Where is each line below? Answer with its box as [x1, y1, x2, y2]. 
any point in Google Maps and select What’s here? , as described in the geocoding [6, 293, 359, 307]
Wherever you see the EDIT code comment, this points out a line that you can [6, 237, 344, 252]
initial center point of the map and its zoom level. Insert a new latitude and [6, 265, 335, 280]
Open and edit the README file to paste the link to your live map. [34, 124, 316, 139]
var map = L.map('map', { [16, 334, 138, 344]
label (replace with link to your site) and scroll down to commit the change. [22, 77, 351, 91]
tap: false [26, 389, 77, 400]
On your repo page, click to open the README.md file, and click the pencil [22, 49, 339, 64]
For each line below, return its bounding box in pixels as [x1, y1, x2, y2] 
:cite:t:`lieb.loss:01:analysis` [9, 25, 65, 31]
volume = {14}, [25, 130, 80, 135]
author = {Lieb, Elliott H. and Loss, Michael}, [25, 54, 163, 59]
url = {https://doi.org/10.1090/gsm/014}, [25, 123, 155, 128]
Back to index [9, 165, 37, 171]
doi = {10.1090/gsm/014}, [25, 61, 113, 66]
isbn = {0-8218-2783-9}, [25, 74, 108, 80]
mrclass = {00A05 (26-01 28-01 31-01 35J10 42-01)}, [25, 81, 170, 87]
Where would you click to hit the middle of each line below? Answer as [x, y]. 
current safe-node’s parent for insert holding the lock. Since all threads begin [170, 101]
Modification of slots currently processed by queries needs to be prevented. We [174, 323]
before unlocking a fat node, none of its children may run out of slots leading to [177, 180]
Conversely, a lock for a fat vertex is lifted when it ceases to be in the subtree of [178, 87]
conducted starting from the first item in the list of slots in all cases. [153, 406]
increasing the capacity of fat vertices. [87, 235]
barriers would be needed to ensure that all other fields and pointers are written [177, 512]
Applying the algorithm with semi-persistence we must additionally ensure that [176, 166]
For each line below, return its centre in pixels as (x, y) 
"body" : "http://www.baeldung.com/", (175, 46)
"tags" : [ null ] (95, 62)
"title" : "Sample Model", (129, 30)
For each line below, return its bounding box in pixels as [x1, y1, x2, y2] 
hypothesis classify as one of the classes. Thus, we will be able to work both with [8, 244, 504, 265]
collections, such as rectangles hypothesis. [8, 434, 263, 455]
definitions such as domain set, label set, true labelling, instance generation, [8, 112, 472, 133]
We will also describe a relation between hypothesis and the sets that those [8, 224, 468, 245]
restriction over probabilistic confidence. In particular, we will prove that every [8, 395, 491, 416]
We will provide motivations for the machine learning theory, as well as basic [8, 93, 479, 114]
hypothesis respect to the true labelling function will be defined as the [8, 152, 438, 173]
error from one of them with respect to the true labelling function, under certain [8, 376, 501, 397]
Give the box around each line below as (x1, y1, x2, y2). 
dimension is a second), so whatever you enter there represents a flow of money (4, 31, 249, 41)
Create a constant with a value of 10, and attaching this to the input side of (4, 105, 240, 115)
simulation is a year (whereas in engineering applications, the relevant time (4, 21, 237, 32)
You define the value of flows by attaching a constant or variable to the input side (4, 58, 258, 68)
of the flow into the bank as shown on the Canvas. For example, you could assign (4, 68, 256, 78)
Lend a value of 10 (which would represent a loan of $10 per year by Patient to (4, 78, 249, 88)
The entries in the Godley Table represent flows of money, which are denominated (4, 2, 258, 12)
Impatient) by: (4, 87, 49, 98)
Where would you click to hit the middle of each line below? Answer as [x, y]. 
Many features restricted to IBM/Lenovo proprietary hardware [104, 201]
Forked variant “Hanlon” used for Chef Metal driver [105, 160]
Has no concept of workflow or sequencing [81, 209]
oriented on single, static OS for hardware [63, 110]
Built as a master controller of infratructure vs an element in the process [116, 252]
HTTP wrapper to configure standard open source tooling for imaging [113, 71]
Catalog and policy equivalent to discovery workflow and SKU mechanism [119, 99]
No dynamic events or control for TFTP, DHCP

* * * * * * *

Your answer must be every record above, repeated exactly.

Written answer:
Where is each line below? Answer with its box as [x1, y1, x2, y2]. 
any point in Google Maps and select What’s here? , as described in the geocoding [6, 293, 359, 307]
Wherever you see the EDIT code comment, this points out a line that you can [6, 237, 344, 252]
initial center point of the map and its zoom level. Insert a new latitude and [6, 265, 335, 280]
Open and edit the README file to paste the link to your live map. [34, 124, 316, 139]
var map = L.map('map', { [16, 334, 138, 344]
label (replace with link to your site) and scroll down to commit the change. [22, 77, 351, 91]
tap: false [26, 389, 77, 400]
On your repo page, click to open the README.md file, and click the pencil [22, 49, 339, 64]
For each line below, return its bounding box in pixels as [x1, y1, x2, y2] 
:cite:t:`lieb.loss:01:analysis` [9, 25, 65, 31]
volume = {14}, [25, 130, 80, 135]
author = {Lieb, Elliott H. and Loss, Michael}, [25, 54, 163, 59]
url = {https://doi.org/10.1090/gsm/014}, [25, 123, 155, 128]
Back to index [9, 165, 37, 171]
doi = {10.1090/gsm/014}, [25, 61, 113, 66]
isbn = {0-8218-2783-9}, [25, 74, 108, 80]
mrclass = {00A05 (26-01 28-01 31-01 35J10 42-01)}, [25, 81, 170, 87]
Where would you click to hit the middle of each line below? Answer as [x, y]. 
current safe-node’s parent for insert holding the lock. Since all threads begin [170, 101]
Modification of slots currently processed by queries needs to be prevented. We [174, 323]
before unlocking a fat node, none of its children may run out of slots leading to [177, 180]
Conversely, a lock for a fat vertex is lifted when it ceases to be in the subtree of [178, 87]
conducted starting from the first item in the list of slots in all cases. [153, 406]
increasing the capacity of fat vertices. [87, 235]
barriers would be needed to ensure that all other fields and pointers are written [177, 512]
Applying the algorithm with semi-persistence we must additionally ensure that [176, 166]
For each line below, return its centre in pixels as (x, y) 
"body" : "http://www.baeldung.com/", (175, 46)
"tags" : [ null ] (95, 62)
"title" : "Sample Model", (129, 30)
For each line below, return its bounding box in pixels as [x1, y1, x2, y2] 
hypothesis classify as one of the classes. Thus, we will be able to work both with [8, 244, 504, 265]
collections, such as rectangles hypothesis. [8, 434, 263, 455]
definitions such as domain set, label set, true labelling, instance generation, [8, 112, 472, 133]
We will also describe a relation between hypothesis and the sets that those [8, 224, 468, 245]
restriction over probabilistic confidence. In particular, we will prove that every [8, 395, 491, 416]
We will provide motivations for the machine learning theory, as well as basic [8, 93, 479, 114]
hypothesis respect to the true labelling function will be defined as the [8, 152, 438, 173]
error from one of them with respect to the true labelling function, under certain [8, 376, 501, 397]
Give the box around each line below as (x1, y1, x2, y2). 
dimension is a second), so whatever you enter there represents a flow of money (4, 31, 249, 41)
Create a constant with a value of 10, and attaching this to the input side of (4, 105, 240, 115)
simulation is a year (whereas in engineering applications, the relevant time (4, 21, 237, 32)
You define the value of flows by attaching a constant or variable to the input side (4, 58, 258, 68)
of the flow into the bank as shown on the Canvas. For example, you could assign (4, 68, 256, 78)
Lend a value of 10 (which would represent a loan of $10 per year by Patient to (4, 78, 249, 88)
The entries in the Godley Table represent flows of money, which are denominated (4, 2, 258, 12)
Impatient) by: (4, 87, 49, 98)
Where would you click to hit the middle of each line below? Answer as [x, y]. 
Many features restricted to IBM/Lenovo proprietary hardware [104, 201]
Forked variant “Hanlon” used for Chef Metal driver [105, 160]
Has no concept of workflow or sequencing [81, 209]
oriented on single, static OS for hardware [63, 110]
Built as a master controller of infratructure vs an element in the process [116, 252]
HTTP wrapper to configure standard open source tooling for imaging [113, 71]
Catalog and policy equivalent to discovery workflow and SKU mechanism [119, 99]
No dynamic events or control for TFTP, DHCP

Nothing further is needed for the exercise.